Morek le dirigió una mirada de reprobación. Sabía cómo se sentía. Al igual que muchos padres, intentaba protegerla en todo momento. Ella era lo único que le quedaba. Una parte de ella deseaba tranquilizarlo, asegurarle que seguiría su camino, que cumpliría con su deber para con Russ y los inmortales. De hecho, había ocasiones en las que eso era lo único que deseaba, aunque ciertamente se lo ponían muy difícil.

—Muestras tus sentimientos con demasiada claridad —le recriminó su padre, moviendo la cabeza.

—¿Y qué quieres que haga? —respondió ella, apartándose y cogiendo sus botas—. Si lo que quieren son sirvientes entregados, entonces se han equivocado de planeta. Fekke, soy una hija de Fenris, y mi sangre es caliente. Sangre mortal, y por lo que a mí respecta pueden ahogarse con ella.

Al decir esto levantó la vista, temiendo que quizá había ido demasiado lejos, sólo para ver a su padre mirándola fijamente con expresión de sorpresa.

—Sí, eres una auténtica hija de Fenris —dijo él con un ligero brillo en sus ojos marrones—. Me haces sentir orgullo, Freija, pero también miedo.

Entonces se dio la vuelta y se preparó para marcharse.

—Ponte la armadura y reúne a tu escuadra. Tenemos una hora para relevar a la Undécima. No quiero que te presentes desaliñada ante ese cabrón de Lokkborn.

—¿Qué está pasando?

Morek se encogió de hombros.

—Ni idea. No tengo ni idea.

* * *

En la cima del Valgard, las naves despegaban de las plataformas de lanzamiento como cuervos que abandonan el nido. Las cañoneras Thunderhawk se elevaban junto a las pocas Stormbird que aún quedaban allí, formando una bandada infinita de sombras irregulares que relucían sobre el cielo de la noche. Entre ellas también había escoltas del tipo hlaupa, variantes fuertemente armadas de los destructores Cobra de la Flota Imperial. Normalmente, a los navíos de semejante tamaño les habría sido imposible atracar dentro de una atmósfera planetaria, pero la gran altitud a la que se encontraban los puertos de anclaje del Valgard les permitía efectuar un fondeo planetario en Fenris. Doce de ellos ya habían partido, y aquellos hangares legendarios continuaban vaciándose rápidamente. Sólo habían trascurrido siete días desde que Kjarlskar descubriera quién se ocultaba en Gangava, y la formación de la flota ya estaba casi completa.
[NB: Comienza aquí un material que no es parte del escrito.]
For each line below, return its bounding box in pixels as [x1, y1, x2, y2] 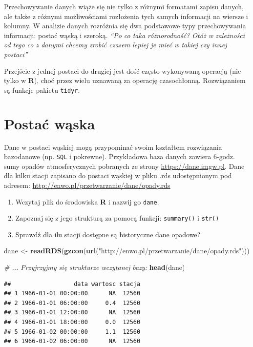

Muy por encima de los navíos de superficie esperaba la flota espacial. Cada nave bullía de actividad en todos sus puentes mientras los sirvientes ponían a punto los motores de plasma y los preparaban para el salto. Algunas de aquellas naves acababan de llegar al punto de encuentro, reclamadas por Ironhelm sólo unos pocos días después de largos períodos de servicio. Otras habían permanecido sobre Fenris durante varios meses, esperando la llamada a las armas del señor lobo. Las siluetas dentadas de los cruceros de asalto flotaban entre la maraña de naves más pequeñas, cada uno de ellos marcado con el símbolo de una Gran Compañía y con la cabeza de lobo del capítulo.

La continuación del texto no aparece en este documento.